■ **EXERCISE INPUT**:

━━━━━━━━━━

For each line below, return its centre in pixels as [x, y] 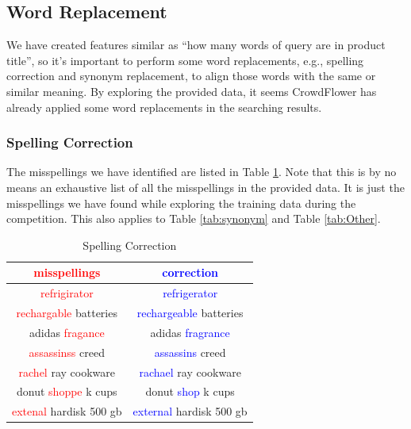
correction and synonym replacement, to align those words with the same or [191, 76]
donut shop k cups [190, 391]
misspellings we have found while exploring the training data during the [181, 203]
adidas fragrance [190, 332]
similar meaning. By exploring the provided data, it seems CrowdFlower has [192, 91]
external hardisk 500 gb [190, 411]
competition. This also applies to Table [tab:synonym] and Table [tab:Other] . [194, 218]
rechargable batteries [67, 313]
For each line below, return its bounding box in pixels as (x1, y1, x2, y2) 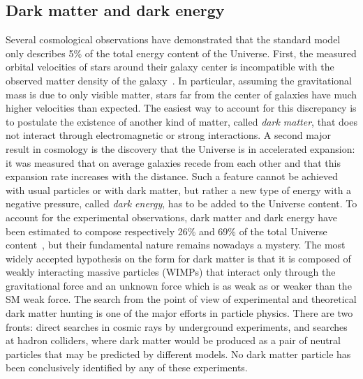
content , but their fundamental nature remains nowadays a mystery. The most (6, 237, 346, 252)
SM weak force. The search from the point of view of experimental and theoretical (6, 292, 357, 306)
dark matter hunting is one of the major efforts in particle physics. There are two (6, 306, 353, 320)
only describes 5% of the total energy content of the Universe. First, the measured (6, 45, 357, 60)
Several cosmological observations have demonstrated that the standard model (6, 32, 341, 47)
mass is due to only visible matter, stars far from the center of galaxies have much (6, 87, 357, 101)
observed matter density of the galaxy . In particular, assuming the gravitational (6, 73, 352, 87)
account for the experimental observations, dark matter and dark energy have (6, 209, 337, 224)
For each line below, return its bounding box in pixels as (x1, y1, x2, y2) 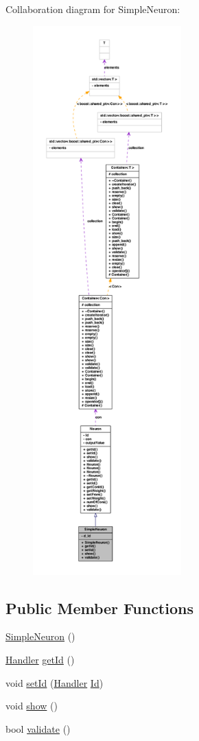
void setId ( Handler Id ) (5, 675, 104, 690)
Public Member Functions (5, 597, 194, 618)
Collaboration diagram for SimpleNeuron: (5, 2, 180, 16)
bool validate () (5, 721, 71, 736)
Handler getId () (5, 652, 75, 666)
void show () (5, 698, 58, 713)
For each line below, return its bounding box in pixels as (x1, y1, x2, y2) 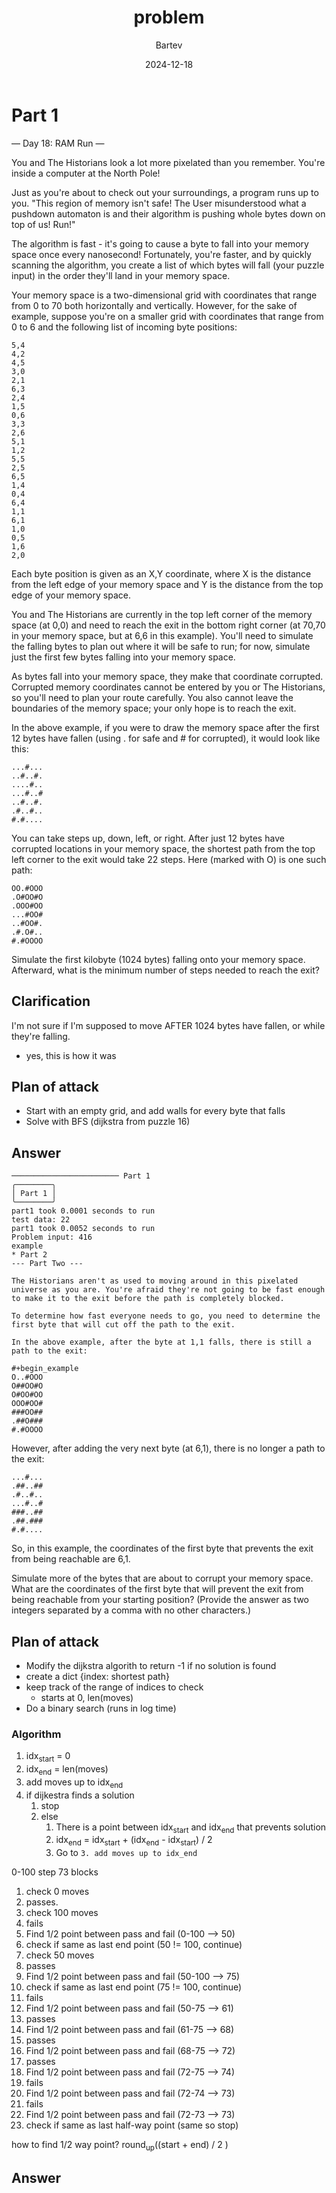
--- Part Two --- (11, 1259, 84, 1269)
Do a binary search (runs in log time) (25, 1702, 177, 1714)
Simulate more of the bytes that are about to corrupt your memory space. (11, 1572, 314, 1585)
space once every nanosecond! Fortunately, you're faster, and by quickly (11, 248, 312, 260)
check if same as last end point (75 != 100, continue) (25, 1981, 243, 1993)
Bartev (155, 39, 183, 51)
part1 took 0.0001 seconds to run (11, 1206, 156, 1216)
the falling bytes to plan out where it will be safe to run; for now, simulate (11, 640, 311, 652)
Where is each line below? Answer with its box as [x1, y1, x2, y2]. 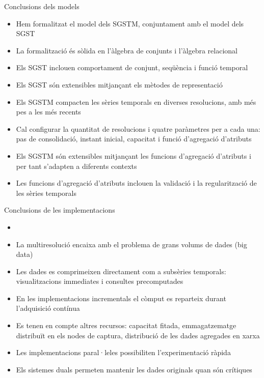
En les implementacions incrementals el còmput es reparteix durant [16, 293, 226, 303]
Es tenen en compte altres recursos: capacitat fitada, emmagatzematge [16, 320, 236, 331]
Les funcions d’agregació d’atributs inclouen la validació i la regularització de [16, 178, 257, 188]
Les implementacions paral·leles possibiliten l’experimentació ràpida [16, 347, 231, 358]
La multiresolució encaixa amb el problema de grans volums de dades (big [16, 239, 247, 249]
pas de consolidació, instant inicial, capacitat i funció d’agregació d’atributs [16, 133, 252, 144]
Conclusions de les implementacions [4, 205, 115, 215]
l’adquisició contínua [16, 303, 80, 313]
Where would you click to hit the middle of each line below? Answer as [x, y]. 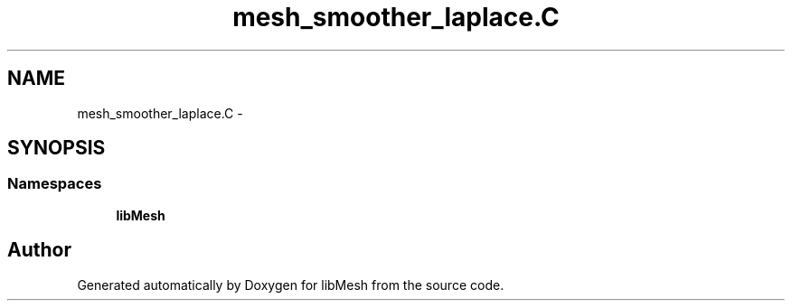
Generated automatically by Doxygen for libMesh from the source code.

━━━━━━━━━━

■ **ABOUT THIS EXERCISE**: Give again exactly the lines running from the beginning of the material above through the line that contains "Simulate more of", and leave out every picture.

■ **THE COMPLETED TASK**:
For each line below, return its centre in pixels as [x, y] 
correction and synonym replacement, to align those words with the same or [191, 76]
donut shop k cups [190, 391]
misspellings we have found while exploring the training data during the [181, 203]
adidas fragrance [190, 332]
similar meaning. By exploring the provided data, it seems CrowdFlower has [192, 91]
external hardisk 500 gb [190, 411]
competition. This also applies to Table [tab:synonym] and Table [tab:Other] . [194, 218]
rechargable batteries [67, 313]
For each line below, return its bounding box in pixels as (x1, y1, x2, y2) 
content , but their fundamental nature remains nowadays a mystery. The most (6, 237, 346, 252)
SM weak force. The search from the point of view of experimental and theoretical (6, 292, 357, 306)
dark matter hunting is one of the major efforts in particle physics. There are two (6, 306, 353, 320)
only describes 5% of the total energy content of the Universe. First, the measured (6, 45, 357, 60)
Several cosmological observations have demonstrated that the standard model (6, 32, 341, 47)
mass is due to only visible matter, stars far from the center of galaxies have much (6, 87, 357, 101)
observed matter density of the galaxy . In particular, assuming the gravitational (6, 73, 352, 87)
account for the experimental observations, dark matter and dark energy have (6, 209, 337, 224)
For each line below, return its bounding box in pixels as (x1, y1, x2, y2) 
void setId ( Handler Id ) (5, 675, 104, 690)
Public Member Functions (5, 597, 194, 618)
Collaboration diagram for SimpleNeuron: (5, 2, 180, 16)
bool validate () (5, 721, 71, 736)
Handler getId () (5, 652, 75, 666)
void show () (5, 698, 58, 713)
For each line below, return its bounding box in pixels as (x1, y1, x2, y2) 
--- Part Two --- (11, 1259, 84, 1269)
Do a binary search (runs in log time) (25, 1702, 177, 1714)
Simulate more of the bytes that are about to corrupt your memory space. (11, 1572, 314, 1585)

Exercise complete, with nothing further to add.